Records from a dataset
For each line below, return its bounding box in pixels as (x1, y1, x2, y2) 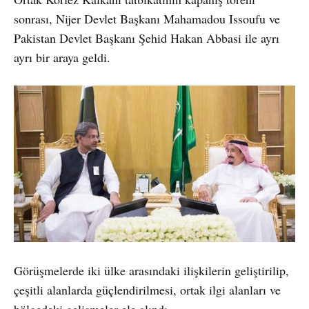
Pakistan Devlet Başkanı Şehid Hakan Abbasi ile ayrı (14, 29, 279, 46)
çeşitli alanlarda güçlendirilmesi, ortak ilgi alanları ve (14, 281, 281, 299)
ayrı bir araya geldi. (14, 48, 110, 66)
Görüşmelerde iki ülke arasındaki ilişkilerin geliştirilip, (14, 262, 289, 279)
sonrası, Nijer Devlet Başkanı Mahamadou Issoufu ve (14, 10, 280, 27)
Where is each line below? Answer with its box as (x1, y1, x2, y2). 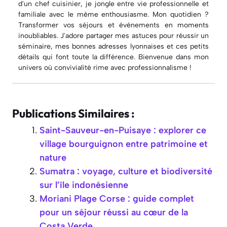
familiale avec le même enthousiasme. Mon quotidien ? (18, 10, 209, 19)
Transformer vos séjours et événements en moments (18, 21, 209, 30)
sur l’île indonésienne (40, 179, 128, 191)
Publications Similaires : (12, 106, 135, 121)
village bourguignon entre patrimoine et (40, 138, 208, 150)
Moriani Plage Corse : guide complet (40, 193, 194, 205)
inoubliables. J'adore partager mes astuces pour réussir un (18, 31, 209, 41)
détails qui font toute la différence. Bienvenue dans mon (18, 53, 209, 62)
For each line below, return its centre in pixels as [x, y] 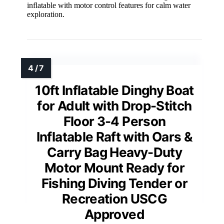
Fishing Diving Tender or [114, 183]
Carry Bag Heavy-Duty [114, 152]
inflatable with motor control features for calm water [109, 5]
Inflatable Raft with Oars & [114, 137]
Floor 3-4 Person [114, 121]
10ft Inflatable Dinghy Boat [114, 90]
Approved [114, 214]
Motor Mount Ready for [114, 168]
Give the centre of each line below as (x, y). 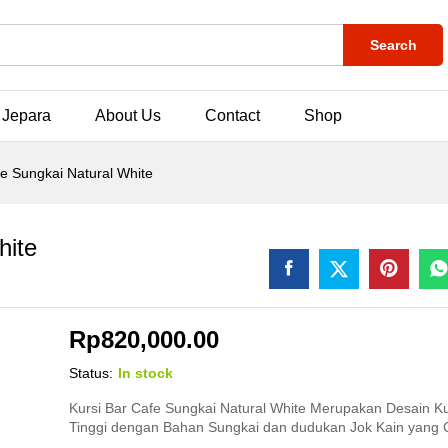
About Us (128, 115)
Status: (91, 373)
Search (393, 45)
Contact (233, 115)
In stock (146, 373)
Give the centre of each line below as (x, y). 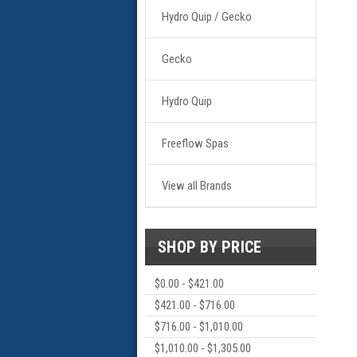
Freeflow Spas (195, 143)
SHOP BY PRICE (210, 247)
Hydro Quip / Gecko (207, 17)
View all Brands (197, 186)
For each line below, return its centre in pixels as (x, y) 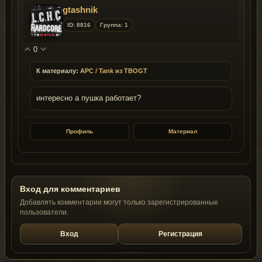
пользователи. (44, 212)
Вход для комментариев (70, 189)
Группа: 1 (114, 25)
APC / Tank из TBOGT (114, 70)
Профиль (79, 131)
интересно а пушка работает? (89, 98)
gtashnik (80, 9)
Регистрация (180, 234)
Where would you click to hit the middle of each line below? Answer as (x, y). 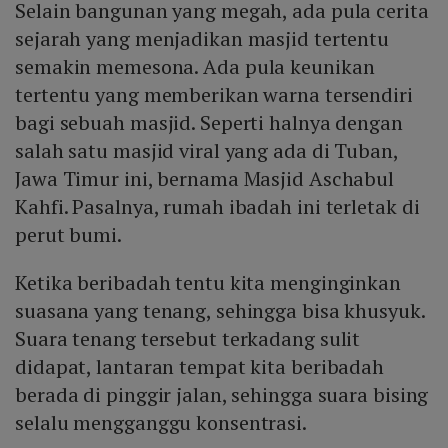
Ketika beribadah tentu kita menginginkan (208, 283)
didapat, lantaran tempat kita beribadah (200, 367)
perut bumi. (68, 235)
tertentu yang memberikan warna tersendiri (214, 95)
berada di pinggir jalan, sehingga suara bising (222, 395)
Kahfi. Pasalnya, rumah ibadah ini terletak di (217, 207)
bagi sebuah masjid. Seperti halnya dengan (209, 123)
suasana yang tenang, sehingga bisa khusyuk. (220, 311)
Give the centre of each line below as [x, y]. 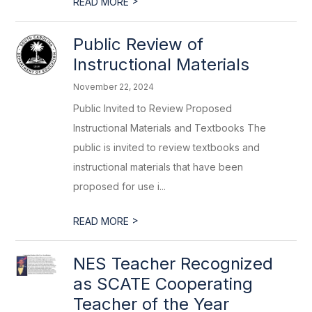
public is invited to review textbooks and [167, 147]
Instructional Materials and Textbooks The [170, 128]
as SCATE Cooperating [163, 284]
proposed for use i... [120, 186]
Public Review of [139, 44]
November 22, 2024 [114, 87]
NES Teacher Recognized [173, 264]
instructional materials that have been [158, 167]
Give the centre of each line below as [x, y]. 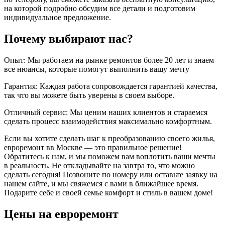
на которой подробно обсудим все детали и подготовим [100, 8]
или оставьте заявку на [179, 174]
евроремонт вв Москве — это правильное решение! [93, 147]
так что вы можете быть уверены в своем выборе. [89, 95]
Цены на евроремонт [61, 214]
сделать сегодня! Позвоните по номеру [72, 174]
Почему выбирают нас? [69, 38]
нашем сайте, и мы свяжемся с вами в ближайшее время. [101, 183]
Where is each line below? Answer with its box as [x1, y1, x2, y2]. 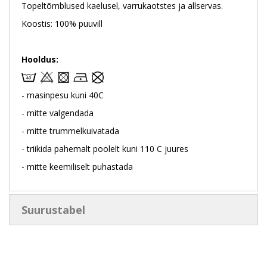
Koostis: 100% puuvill [21, 17, 103, 29]
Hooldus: [21, 53, 58, 65]
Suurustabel [21, 202, 85, 217]
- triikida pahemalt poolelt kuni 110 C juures [21, 142, 188, 154]
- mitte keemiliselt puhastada [21, 160, 133, 172]
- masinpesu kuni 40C [21, 89, 104, 101]
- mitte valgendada [21, 107, 94, 119]
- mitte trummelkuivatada [21, 125, 119, 136]
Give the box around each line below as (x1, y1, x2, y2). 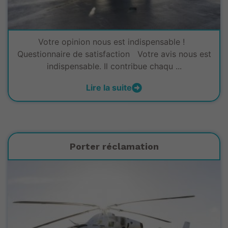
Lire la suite (86, 82, 132, 93)
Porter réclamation (69, 140, 159, 152)
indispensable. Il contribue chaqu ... (46, 61, 182, 71)
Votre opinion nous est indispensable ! (38, 36, 190, 47)
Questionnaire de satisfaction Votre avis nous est (17, 48, 211, 59)
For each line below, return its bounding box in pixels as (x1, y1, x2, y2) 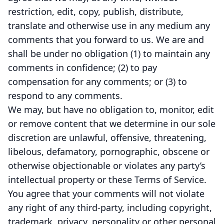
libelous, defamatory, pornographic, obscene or (8, 145, 209, 157)
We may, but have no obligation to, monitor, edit (8, 103, 214, 115)
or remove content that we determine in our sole (8, 117, 215, 129)
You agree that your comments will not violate (8, 187, 204, 199)
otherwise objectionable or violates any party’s (8, 159, 205, 171)
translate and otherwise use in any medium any (8, 19, 210, 31)
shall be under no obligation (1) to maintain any (8, 47, 210, 59)
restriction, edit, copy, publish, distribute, (8, 5, 183, 17)
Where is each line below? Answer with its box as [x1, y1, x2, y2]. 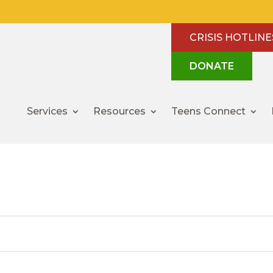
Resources [93, 105, 146, 118]
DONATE [190, 60, 234, 72]
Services [27, 105, 68, 118]
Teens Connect [171, 105, 246, 118]
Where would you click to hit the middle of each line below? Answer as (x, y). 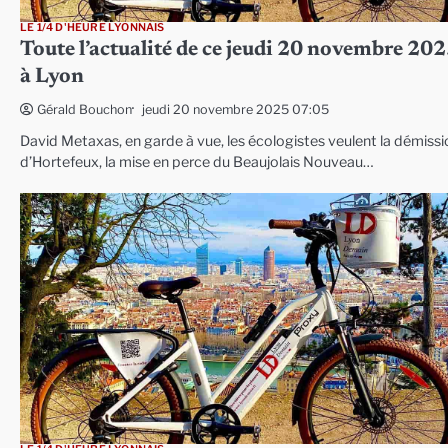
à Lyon (52, 78)
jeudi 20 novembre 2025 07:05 (235, 109)
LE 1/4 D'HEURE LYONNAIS (92, 28)
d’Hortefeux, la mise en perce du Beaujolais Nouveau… (197, 162)
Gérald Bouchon (84, 110)
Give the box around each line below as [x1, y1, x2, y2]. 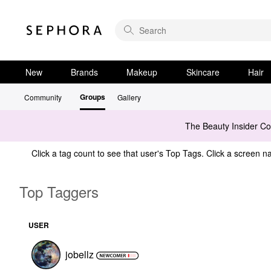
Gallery [117, 92, 141, 102]
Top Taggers [19, 180, 99, 202]
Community [24, 92, 62, 102]
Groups [80, 91, 105, 102]
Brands [71, 66, 99, 78]
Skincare [186, 66, 220, 78]
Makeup [126, 66, 158, 78]
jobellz [65, 247, 94, 261]
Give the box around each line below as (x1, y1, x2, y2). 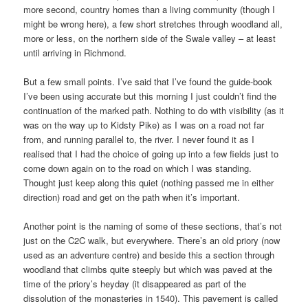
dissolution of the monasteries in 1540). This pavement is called (23, 291, 278, 305)
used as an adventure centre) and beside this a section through (23, 248, 275, 262)
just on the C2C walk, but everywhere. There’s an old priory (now (23, 234, 280, 247)
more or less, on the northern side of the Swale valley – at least (23, 31, 276, 45)
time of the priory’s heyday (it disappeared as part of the (23, 277, 247, 291)
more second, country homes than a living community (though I (23, 2, 276, 16)
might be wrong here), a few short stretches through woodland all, (23, 16, 283, 30)
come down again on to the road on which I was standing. (23, 161, 252, 175)
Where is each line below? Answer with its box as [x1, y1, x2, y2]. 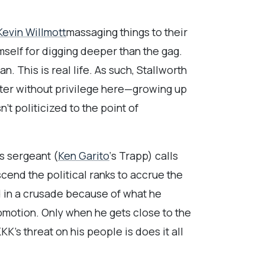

## Work task
Your whole answer should be one number, the count of lines in the records that hold "sehingga".

## The completed task
2